Sonhamos sempre fazer nele mil coisas que nos apetecem...
Melhor: não sonhamos, nem fazemos planos, apenas imaginamos que nos vão acontecer surpresas indefinidas, algo que preencha este vazio que trazemos envergonhado no fundo dos bolsos.
E de repente o fim de semana já acabou e lá vamos como todas as outras formigas cumprir os rituais que nos mantêm activos, incluindo os do lazer quando ele é possível...
Não me sinto velho, pois estou lúcido, desejante de muita coisa, aprendendo.
Mas sinto-me como que aí pelas 5 da tarde de um domingo, quando uma pessoa percebe que já não vai poder ver o tal filme, ou acabar o tal artigo, ou fazer o tal passeio, ou chegar ao fim da leitura de tal livro... ou isso tudo ao mesmo tempo... e que já é muito pouco provável que nesse fim de semana encontre finalmente o(a) amigo(a) utópico(a) que nos salvaria a vida. A fantástica aparição própria de um quadro de Ernst. A surpresa mesma, e a fascinação.
O fim de tarde tem as cores mais belas do dia; o sol pleno queima tudo, enquanto o entardecer enobrece as imagens com uma expressão de púrpura, ou de ouro. Mas é sol de pouca dura.
Por isso o dia da semana de que mais gosto é o sábado. Ainda há um domingo no dia seguinte, antes da impiedosa máquina burocrática recomeçar.
E às vezes há sábados em que fico sozinho em casa. Toda a gente imagina que sou um trabalhador indómito, um viciado no trabalho.
Não: sou um apreciador de coisas da vida que exigem concentração (como uma leitura), mas se a pessoa utópica aparecesse eu largava tudo para ir com ela. Um fim de tarde não dá muito para hesitar.
A situação objectiva é que tenho uma companheira com quem vivo há 35 anos e, apesar de tudo (somos distintos em quase tudo) ainda não encontrei ninguém com quem valesse a pena trocar de vida; e ela deve pensar o mesmo de mim, pelos vistos, pois julgo não ser masoquista e ter mesmo um grande desejo de autonomia e de vida própria.
Por que conto tudo isto, neste blog? é que eu sei que nós nunca nos contamos a não ser no domínio das idealizações que fazemos de nós e dos outros. A vida é de certo modo um sonho, e confessarmo-nos uma encenação, uma performance, a criação de uma imagem que escapa às regras do verdadeiro e do falso, que nos orienta no dia-a-dia prático. Sobretudo durante a semana.
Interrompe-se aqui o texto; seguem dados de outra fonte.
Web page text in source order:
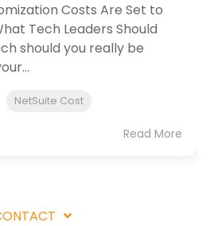
Costs Are Set to
Tech Leaders Should
should you really be
NetSuite Cost
Read More

Às vezes fico sozinho em casa fins de semana inteiros, como este, e o que gosto é de deambular entre divisões e livros. Oxalá tivesse uma casa grande onde pudesse finalmente colocar por ordem todos os meus livros, e os gatos pudessem correr pelo jardim. Assim estão a engordar como eu, e às vezes o seu olhar diz-me que estão cansados de estar aqui.
Mas ir para onde?... a insatisfação, que vejo espelhada no olhar dos bichos, esta sem-razão (sobretudo naquela faceta que podia não existir, isto é, se eu fosse rico para poder expandir-me no mundo) esta falta, é impreenchível.
Essa a consciência do fim de tarde - do dia e da vida.
E a miserável tendência para a conservação: o medo de perder, a qualquer momento, o que já se tem, o que já se conseguiu, adiando o projecto que nos "regenerasse".
Enfim, palavras da insónia.
2 comentários:
É no mínimo reconfortante ler estes textos e perceber que afinal não somos os únicos a pensar assim! Identifico-me com muitas das coisas que tenho lido por aqui!
Ao fim-de-semana (principalmente) é quando tenho um tempinho para vir até aqui e como que refrescar a mente de todo o tipo de poluição com que me tenho de confrontar durante uma semana de trabalho!
Este blog tem propriedades medicinais :)
Tem razão: a poluição de todo o tipo é a nossa ecologia. Não há pachorra. Eu já não vejo televisão, ou então procuro qualquer programa de interesse. O meu blogue e tudo o que nele se espelha é o meu refúgio... continue a passar por cá.